- [Directions]
Would you transcribe each entry exactly as it stands, omitting the pictures?

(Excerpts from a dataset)

_ _ _ _ _

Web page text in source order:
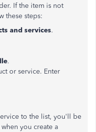
If the item is not
these steps:
and services.
.
or service. Enter
to the list, you'll be
you create a
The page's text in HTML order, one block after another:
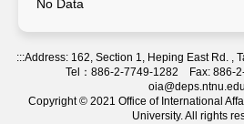
No Data
:::Address: 162, Section 1, Heping East Rd. ,
Tel：886-2-7749-1282 Fax: 886-
Copyright © 2021 Office of International
University. All rights
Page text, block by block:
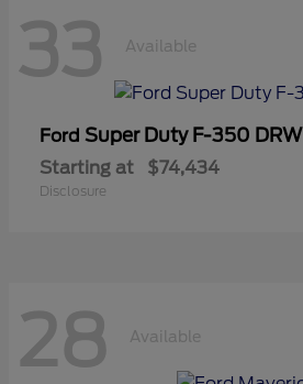
33 Available
Ford Super Duty F-350 DRW
Starting at $74,434
Disclosure
28 Available
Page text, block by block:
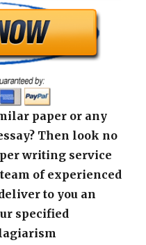
paper or any
Then look no
writing service
of experienced
to you an
specified
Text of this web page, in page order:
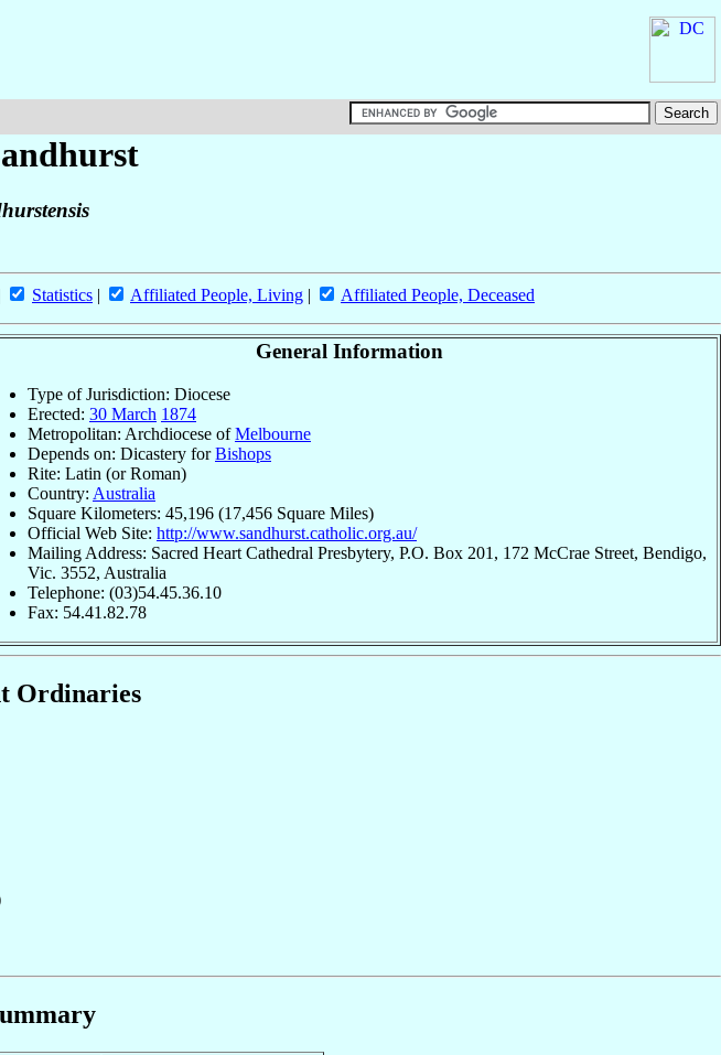
Statistics | Affiliated People, Living | Affiliated People, Deceased
General Information
Type of Jurisdiction: Diocese
Erected: 30 March 1874
Metropolitan: Archdiocese ofMelbourne
Depends on: Dicastery forBishops
Rite: Latin (or Roman)
Country: Australia
Square Kilometers: 45,196 (17,456 Square Miles)
Official Web Site: http://www.sandhurst.catholic.org.au/
Mailing Address: Sacred Heart Cathedral Presbytery, P.O. Box 201, 172 McCrae Street, Bendigo,
Vic. 3552, Australia
Telephone: (03)54.45.36.10
Fax: 54.41.82.78
Ordinaries
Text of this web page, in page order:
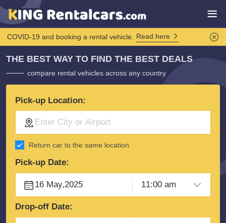
COVID-19 and booking a rental vehicle. Read here
THE BEST WAY TO FIND THE BEST DEALS
compare rental vehicles across any country
Pick-up Location:
Return car to the same location
Pick-up Date:
Drop-off Date:
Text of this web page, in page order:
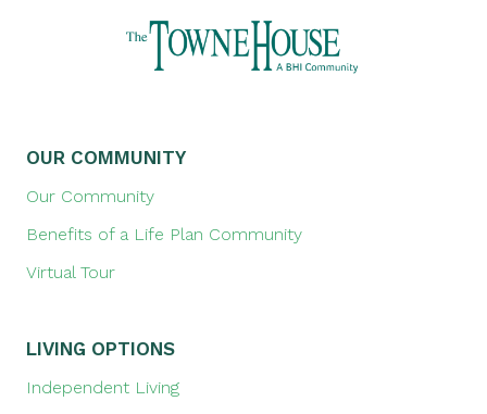
OUR COMMUNITY
Our Community
Benefits of a Life Plan Community
Virtual Tour
LIVING OPTIONS
Independent Living
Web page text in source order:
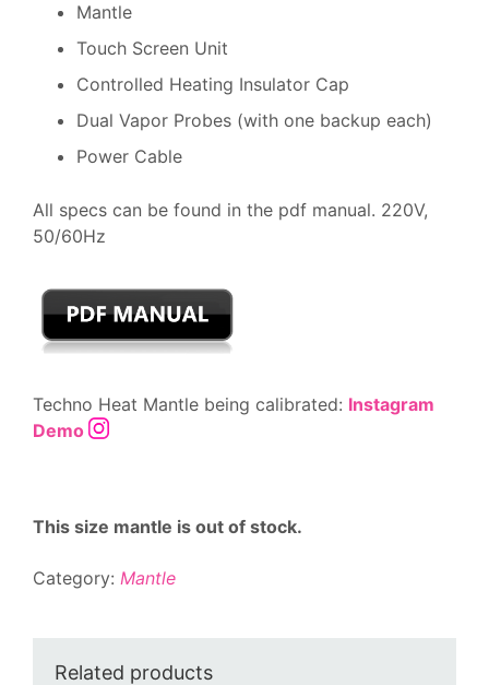
Mantle
Touch Screen Unit
Controlled Heating Insulator Cap
Dual Vapor Probes (with one backup each)
Power Cable
All specs can be found in the pdf manual. 220V,
50/60Hz
Techno Heat Mantle being calibrated: Instagram
Demo
This size mantle is out of stock.
Category: Mantle
Related products
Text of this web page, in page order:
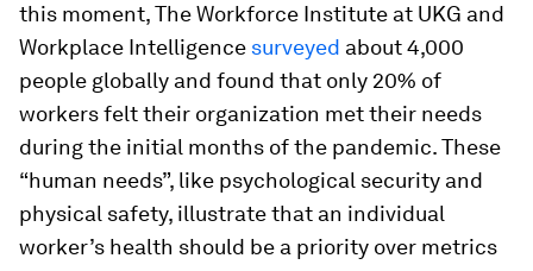
this moment, The Workforce Institute at UKG and
Workplace Intelligence surveyed about 4,000
people globally and found that only 20% of
workers felt their organization met their needs
during the initial months of the pandemic. These
“human needs”, like psychological security and
physical safety, illustrate that an individual
worker’s health should be a priority over metrics
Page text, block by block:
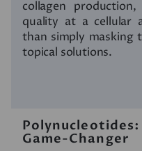
collagen
quality at a cellular
than simply masking
topical solutions.
Game-Changer
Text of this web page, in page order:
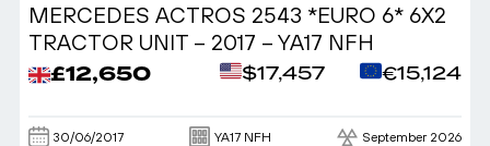
MERCEDES ACTROS 2543 *EURO 6* 6X2
TRACTOR UNIT – 2017 – YA17 NFH
£12,650 $17,457 €15,124
30/06/2017 YA17 NFH September 2026
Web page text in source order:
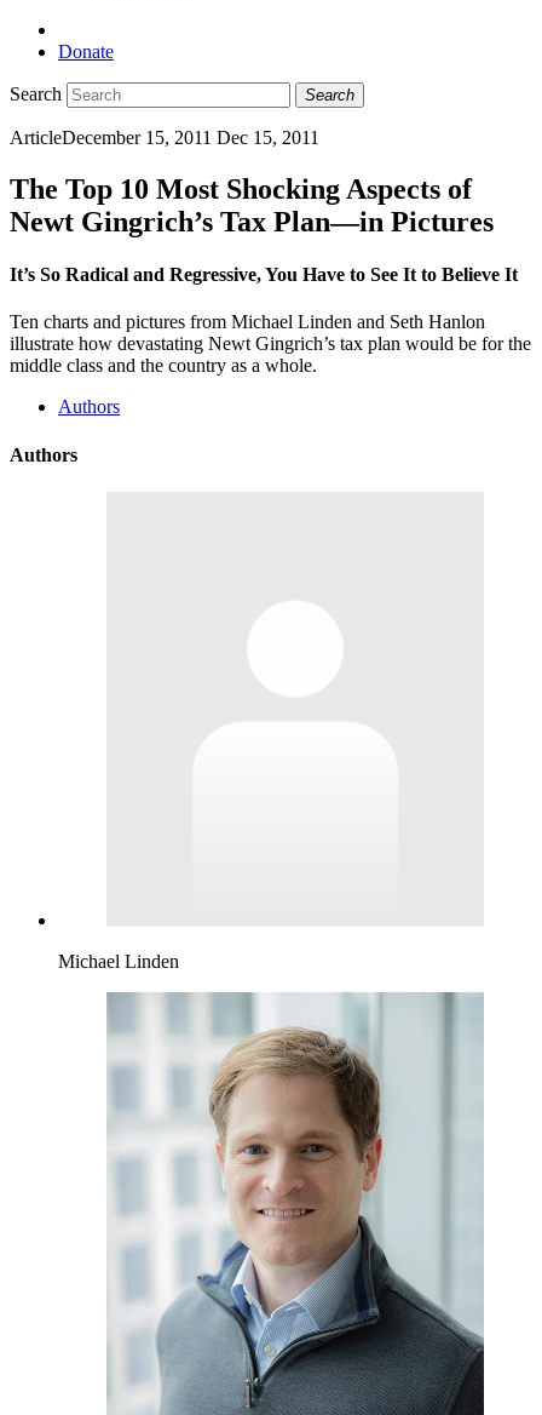
Donate
Search Search
ArticleDecember 15, 2011 Dec 15, 2011
The Top 10 Most Shocking Aspects of
Newt Gingrich’s Tax Plan—in Pictures
It’s So Radical and Regressive, You Have to See It to Believe It
Ten charts and pictures from Michael Linden and Seth Hanlon
illustrate how devastating Newt Gingrich’s tax plan would be for the
middle class and the country as a whole.
Authors
Authors
Michael Linden
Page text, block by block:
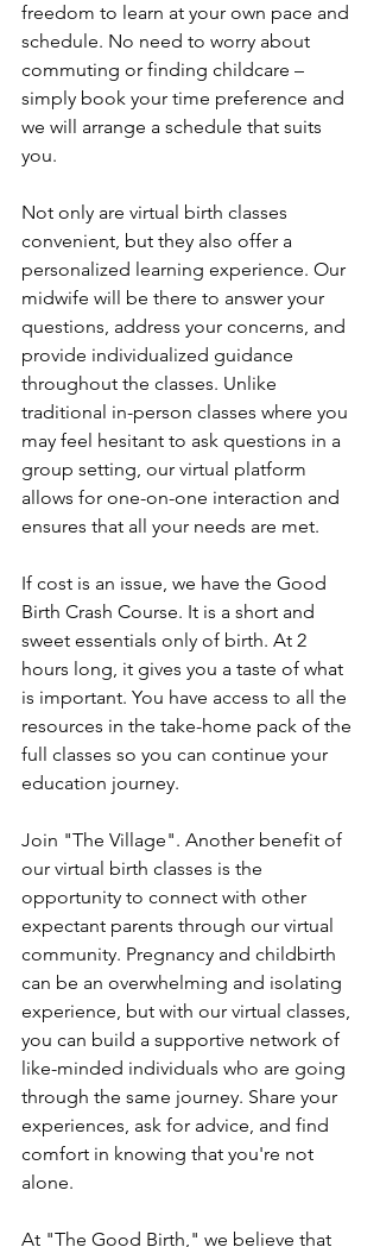
freedom to learn at your own pace and
schedule. No need to worry about
commuting or finding childcare –
simply book your time preference and
we will arrange a schedule that suits
you.
Not only are virtual birth classes
convenient, but they also offer a
personalized learning experience. Our
midwife will be there to answer your
questions, address your concerns, and
provide individualized guidance
throughout the classes. Unlike
traditional in-person classes where you
may feel hesitant to ask questions in a
group setting, our virtual platform
allows for one-on-one interaction and
ensures that all your needs are met.
If cost is an issue, we have the Good
Birth Crash Course. It is a short and
sweet essentials only of birth. At 2
hours long, it gives you a taste of what
is important. You have access to all the
resources in the take-home pack of the
full classes so you can continue your
education journey.
Join "The Village". Another benefit of
our virtual birth classes is the
opportunity to connect with other
expectant parents through our virtual
community. Pregnancy and childbirth
can be an overwhelming and isolating
experience, but with our virtual classes,
you can build a supportive network of
like-minded individuals who are going
through the same journey. Share your
experiences, ask for advice, and find
comfort in knowing that you're not
alone.
At "The Good Birth," we believe that

_ _ _ _ _

- [Written answer]
Web page text in source order:
If the item is not
these steps:
and services.
.
or service. Enter
to the list, you'll be
you create a
The page's text in HTML order, one block after another:
No Data
:::Address: 162, Section 1, Heping East Rd. ,
Tel：886-2-7749-1282 Fax: 886-
Copyright © 2021 Office of International
University. All rights
Page text, block by block:
33 Available
Ford Super Duty F-350 DRW
Starting at $74,434
Disclosure
28 Available
Page text, block by block:
paper or any
Then look no
writing service
of experienced
to you an
specified
Text of this web page, in page order:
Statistics | Affiliated People, Living | Affiliated People, Deceased
General Information
Type of Jurisdiction: Diocese
Erected: 30 March 1874
Metropolitan: Archdiocese ofMelbourne
Depends on: Dicastery forBishops
Rite: Latin (or Roman)
Country: Australia
Square Kilometers: 45,196 (17,456 Square Miles)
Official Web Site: http://www.sandhurst.catholic.org.au/
Mailing Address: Sacred Heart Cathedral Presbytery, P.O. Box 201, 172 McCrae Street, Bendigo,
Vic. 3552, Australia
Telephone: (03)54.45.36.10
Fax: 54.41.82.78
Ordinaries
Text of this web page, in page order:
COVID-19 and booking a rental vehicle. Read here
THE BEST WAY TO FIND THE BEST DEALS
compare rental vehicles across any country
Pick-up Location:
Return car to the same location
Pick-up Date:
Drop-off Date:
Text of this web page, in page order:
OUR COMMUNITY
Our Community
Benefits of a Life Plan Community
Virtual Tour
LIVING OPTIONS
Independent Living
Web page text in source order:
Mantle
Touch Screen Unit
Controlled Heating Insulator Cap
Dual Vapor Probes (with one backup each)
Power Cable
All specs can be found in the pdf manual. 220V,
50/60Hz
Techno Heat Mantle being calibrated: Instagram
Demo
This size mantle is out of stock.
Category: Mantle
Related products
Text of this web page, in page order:
this moment, The Workforce Institute at UKG and
Workplace Intelligence surveyed about 4,000
people globally and found that only 20% of
workers felt their organization met their needs
during the initial months of the pandemic. These
“human needs”, like psychological security and
physical safety, illustrate that an individual
worker’s health should be a priority over metrics
Page text, block by block:
collagen
quality at a cellular
than simply masking
topical solutions.
Game-Changer
Text of this web page, in page order:
MERCEDES ACTROS 2543 *EURO 6* 6X2
TRACTOR UNIT – 2017 – YA17 NFH
£12,650 $17,457 €15,124
30/06/2017 YA17 NFH September 2026
Web page text in source order:
Donate
Search Search
ArticleDecember 15, 2011 Dec 15, 2011
The Top 10 Most Shocking Aspects of
Newt Gingrich’s Tax Plan—in Pictures
It’s So Radical and Regressive, You Have to See It to Believe It
Ten charts and pictures from Michael Linden and Seth Hanlon
illustrate how devastating Newt Gingrich’s tax plan would be for the
middle class and the country as a whole.
Authors
Authors
Michael Linden
Page text, block by block:
freedom to learn at your own pace and
schedule. No need to worry about
commuting or finding childcare –
simply book your time preference and
we will arrange a schedule that suits
you.
Not only are virtual birth classes
convenient, but they also offer a
personalized learning experience. Our
midwife will be there to answer your
questions, address your concerns, and
provide individualized guidance
throughout the classes. Unlike
traditional in-person classes where you
may feel hesitant to ask questions in a
group setting, our virtual platform
allows for one-on-one interaction and
ensures that all your needs are met.
If cost is an issue, we have the Good
Birth Crash Course. It is a short and
sweet essentials only of birth. At 2
hours long, it gives you a taste of what
is important. You have access to all the
resources in the take-home pack of the
full classes so you can continue your
education journey.
Join "The Village". Another benefit of
our virtual birth classes is the
opportunity to connect with other
expectant parents through our virtual
community. Pregnancy and childbirth
can be an overwhelming and isolating
experience, but with our virtual classes,
you can build a supportive network of
like-minded individuals who are going
through the same journey. Share your
experiences, ask for advice, and find
comfort in knowing that you're not
alone.
At "The Good Birth," we believe that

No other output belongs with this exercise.